PROBLEM DETAILS =>
Only the pictures are dropped. Restate each line below word for word.

Recorded data =>
──────────
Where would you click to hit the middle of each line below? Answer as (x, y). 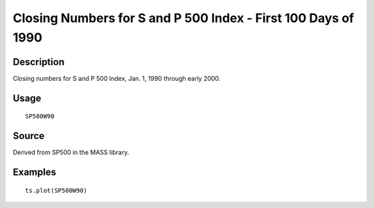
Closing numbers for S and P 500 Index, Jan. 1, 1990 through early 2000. (117, 78)
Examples (35, 172)
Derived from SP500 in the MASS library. (71, 153)
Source (29, 136)
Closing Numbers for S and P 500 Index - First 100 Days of (184, 18)
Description (39, 62)
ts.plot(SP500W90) (56, 190)
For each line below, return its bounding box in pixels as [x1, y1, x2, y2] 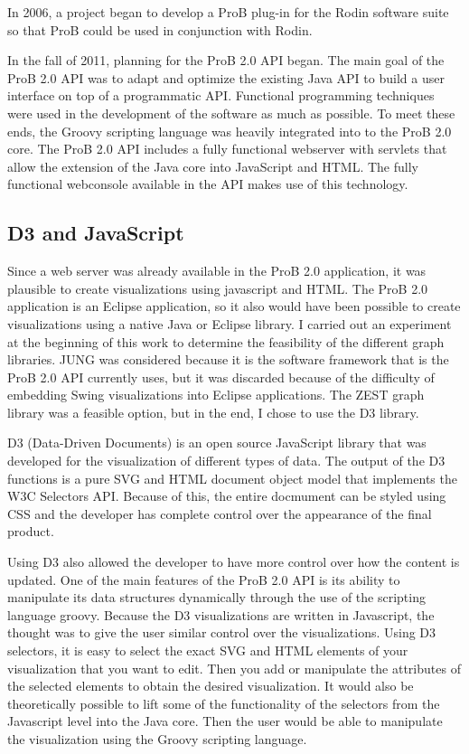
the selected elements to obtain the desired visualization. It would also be [7, 676, 414, 695]
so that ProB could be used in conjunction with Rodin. [7, 20, 313, 39]
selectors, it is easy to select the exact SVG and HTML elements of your [7, 641, 408, 660]
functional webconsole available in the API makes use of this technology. [7, 174, 408, 193]
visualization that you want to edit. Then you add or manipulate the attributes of [7, 658, 461, 677]
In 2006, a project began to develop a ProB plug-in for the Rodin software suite [7, 3, 449, 21]
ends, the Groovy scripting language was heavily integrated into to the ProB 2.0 [7, 121, 452, 140]
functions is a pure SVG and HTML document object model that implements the [7, 468, 457, 487]
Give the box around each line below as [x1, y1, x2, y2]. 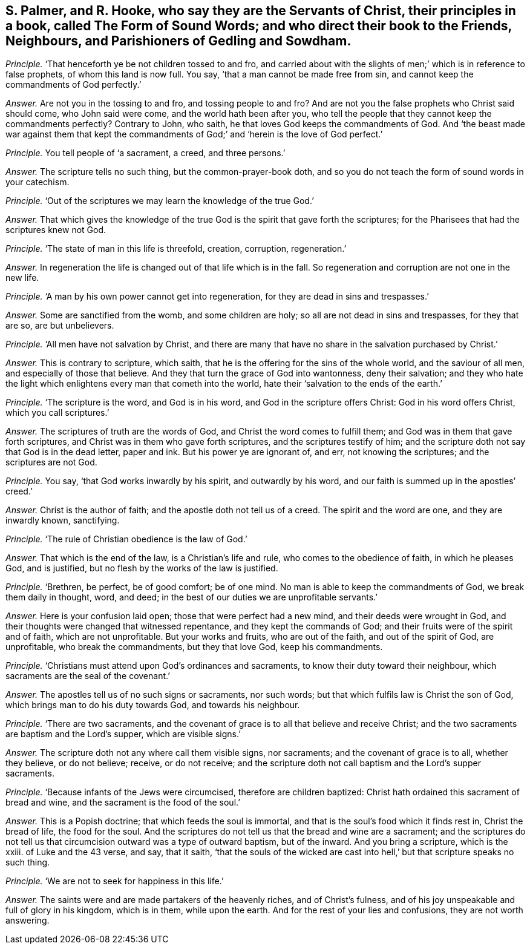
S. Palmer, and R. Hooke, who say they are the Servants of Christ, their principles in [5, 3, 516, 18]
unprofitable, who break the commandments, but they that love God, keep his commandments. [5, 642, 383, 652]
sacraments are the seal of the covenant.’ [5, 671, 170, 681]
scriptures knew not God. [5, 225, 106, 235]
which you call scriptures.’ [5, 407, 110, 418]
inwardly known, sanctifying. [5, 515, 120, 526]
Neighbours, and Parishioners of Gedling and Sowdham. [5, 33, 352, 48]
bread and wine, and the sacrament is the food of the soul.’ [5, 797, 240, 808]
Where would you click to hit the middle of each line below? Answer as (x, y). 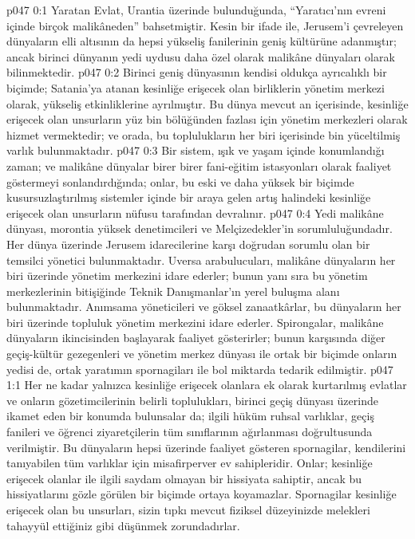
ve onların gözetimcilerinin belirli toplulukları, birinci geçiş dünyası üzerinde (192, 400)
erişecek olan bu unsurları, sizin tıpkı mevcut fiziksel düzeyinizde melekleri (188, 509)
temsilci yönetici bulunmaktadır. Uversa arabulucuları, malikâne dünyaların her (201, 260)
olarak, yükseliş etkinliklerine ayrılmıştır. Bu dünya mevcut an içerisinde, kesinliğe (207, 103)
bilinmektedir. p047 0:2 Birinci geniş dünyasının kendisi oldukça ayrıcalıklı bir (197, 72)
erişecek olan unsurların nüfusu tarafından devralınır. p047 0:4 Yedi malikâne (195, 212)
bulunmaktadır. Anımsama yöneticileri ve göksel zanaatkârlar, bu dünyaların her (204, 307)
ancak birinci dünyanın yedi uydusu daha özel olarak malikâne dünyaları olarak (201, 56)
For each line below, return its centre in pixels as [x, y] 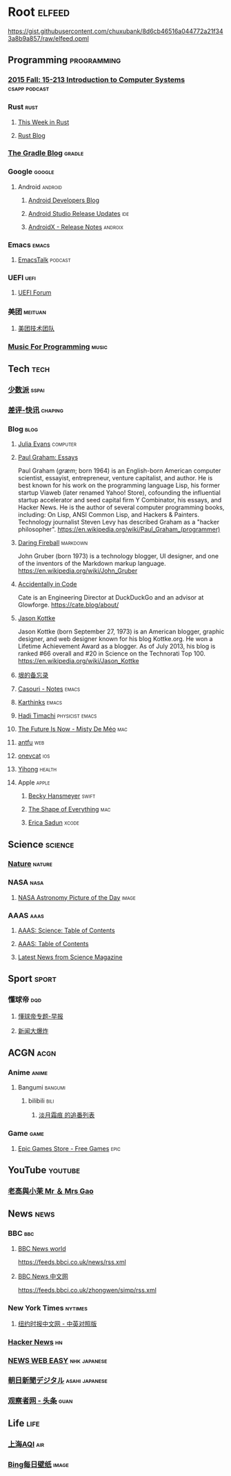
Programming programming [64, 60]
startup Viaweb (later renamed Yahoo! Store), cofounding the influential [119, 493]
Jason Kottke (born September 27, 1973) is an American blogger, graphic [121, 631]
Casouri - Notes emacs [49, 689]
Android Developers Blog [63, 200]
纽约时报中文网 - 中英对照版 [57, 1324]
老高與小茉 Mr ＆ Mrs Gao [51, 1191]
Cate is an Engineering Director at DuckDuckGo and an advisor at [111, 598]
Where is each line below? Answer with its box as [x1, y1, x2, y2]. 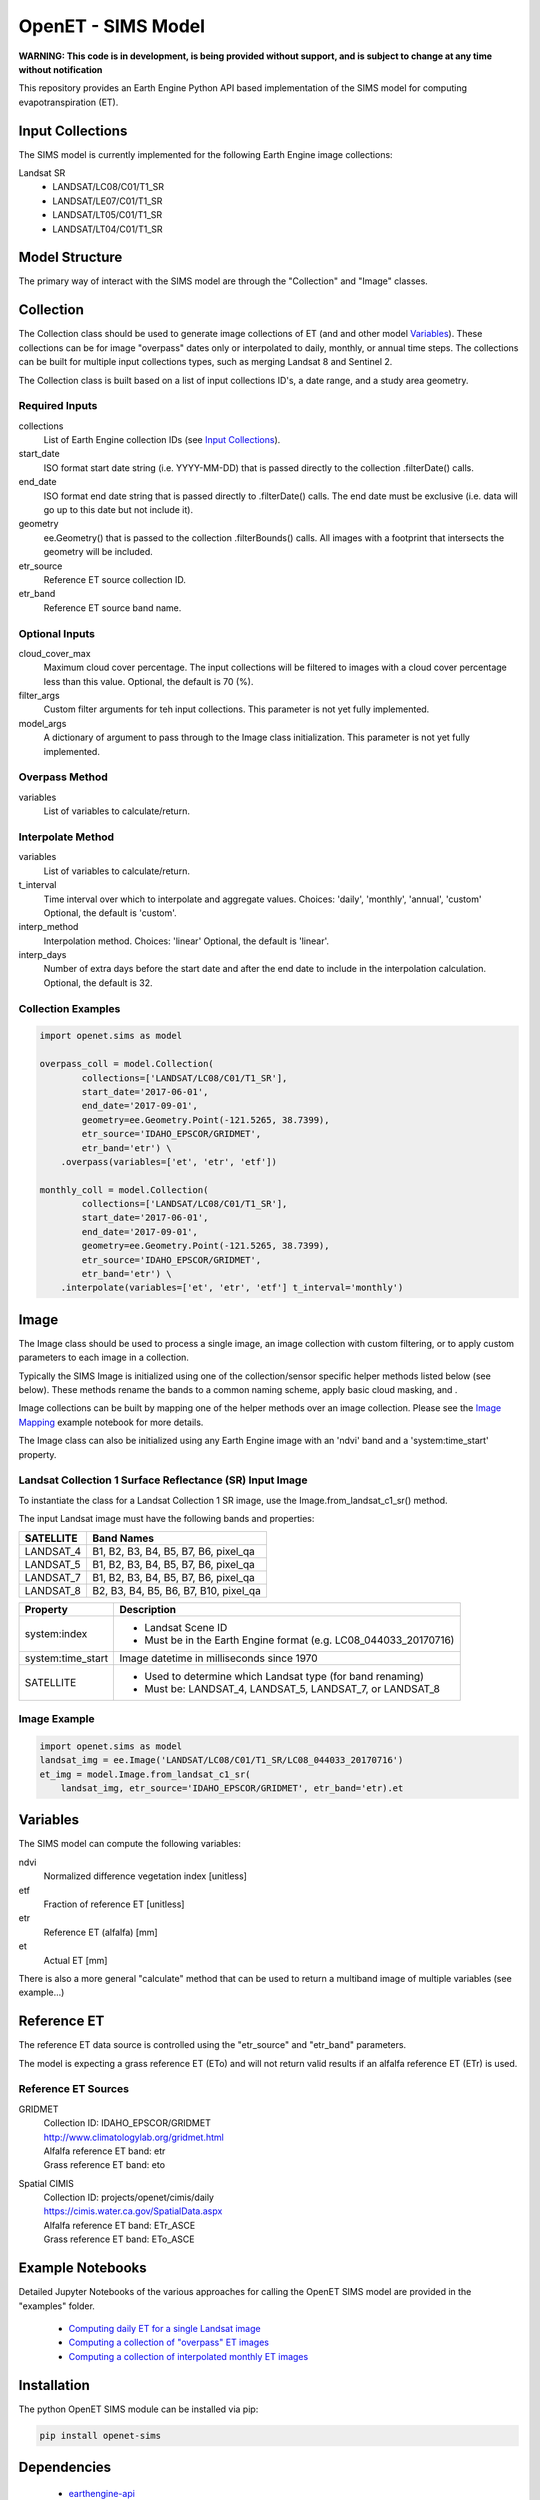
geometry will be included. [43, 546, 154, 558]
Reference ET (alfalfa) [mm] [43, 1926, 159, 1938]
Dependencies [18, 2459, 112, 2476]
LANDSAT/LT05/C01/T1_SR [52, 209, 163, 221]
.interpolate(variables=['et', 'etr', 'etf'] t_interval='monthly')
──────────
RESPONSE AREA =>
Where would you click to hit the middle of each line below? Answer as (x, y). 
Closing numbers for S and P 500 Index, Jan. 1, 1990 through early 2000. (117, 78)
Examples (35, 172)
Derived from SP500 in the MASS library. (71, 153)
Source (29, 136)
Closing Numbers for S and P 500 Index - First 100 Days of (184, 18)
Description (39, 62)
ts.plot(SP500W90) (56, 190)
For each line below, return its bounding box in pixels as [x1, y1, x2, y2] 
the selected elements to obtain the desired visualization. It would also be [7, 676, 414, 695]
so that ProB could be used in conjunction with Rodin. [7, 20, 313, 39]
selectors, it is easy to select the exact SVG and HTML elements of your [7, 641, 408, 660]
functional webconsole available in the API makes use of this technology. [7, 174, 408, 193]
visualization that you want to edit. Then you add or manipulate the attributes of [7, 658, 461, 677]
In 2006, a project began to develop a ProB plug-in for the Rodin software suite [7, 3, 449, 21]
ends, the Groovy scripting language was heavily integrated into to the ProB 2.0 [7, 121, 452, 140]
functions is a pure SVG and HTML document object model that implements the [7, 468, 457, 487]
Give the box around each line below as [x1, y1, x2, y2]. 
S. Palmer, and R. Hooke, who say they are the Servants of Christ, their principles in [5, 3, 516, 18]
unprofitable, who break the commandments, but they that love God, keep his commandments. [5, 642, 383, 652]
sacraments are the seal of the covenant.’ [5, 671, 170, 681]
scriptures knew not God. [5, 225, 106, 235]
which you call scriptures.’ [5, 407, 110, 418]
inwardly known, sanctifying. [5, 515, 120, 526]
Neighbours, and Parishioners of Gedling and Sowdham. [5, 33, 352, 48]
bread and wine, and the sacrament is the food of the soul.’ [5, 797, 240, 808]
Where would you click to hit the middle of each line below? Answer as (x, y). 
ve onların gözetimcilerinin belirli toplulukları, birinci geçiş dünyası üzerinde (192, 400)
erişecek olan bu unsurları, sizin tıpkı mevcut fiziksel düzeyinizde melekleri (188, 509)
temsilci yönetici bulunmaktadır. Uversa arabulucuları, malikâne dünyaların her (201, 260)
olarak, yükseliş etkinliklerine ayrılmıştır. Bu dünya mevcut an içerisinde, kesinliğe (207, 103)
bilinmektedir. p047 0:2 Birinci geniş dünyasının kendisi oldukça ayrıcalıklı bir (197, 72)
erişecek olan unsurların nüfusu tarafından devralınır. p047 0:4 Yedi malikâne (195, 212)
bulunmaktadır. Anımsama yöneticileri ve göksel zanaatkârlar, bu dünyaların her (204, 307)
ancak birinci dünyanın yedi uydusu daha özel olarak malikâne dünyaları olarak (201, 56)
For each line below, return its centre in pixels as [x, y] 
Programming programming [64, 60]
startup Viaweb (later renamed Yahoo! Store), cofounding the influential [119, 493]
Jason Kottke (born September 27, 1973) is an American blogger, graphic [121, 631]
Casouri - Notes emacs [49, 689]
Android Developers Blog [63, 200]
纽约时报中文网 - 中英对照版 [57, 1324]
老高與小茉 Mr ＆ Mrs Gao [51, 1191]
Cate is an Engineering Director at DuckDuckGo and an advisor at [111, 598]
Where is each line below? Answer with its box as [x1, y1, x2, y2]. 
geometry will be included. [43, 546, 154, 558]
Reference ET (alfalfa) [mm] [43, 1926, 159, 1938]
Dependencies [18, 2459, 112, 2476]
LANDSAT/LT05/C01/T1_SR [52, 209, 163, 221]
.interpolate(variables=['et', 'etr', 'etf'] t_interval='monthly')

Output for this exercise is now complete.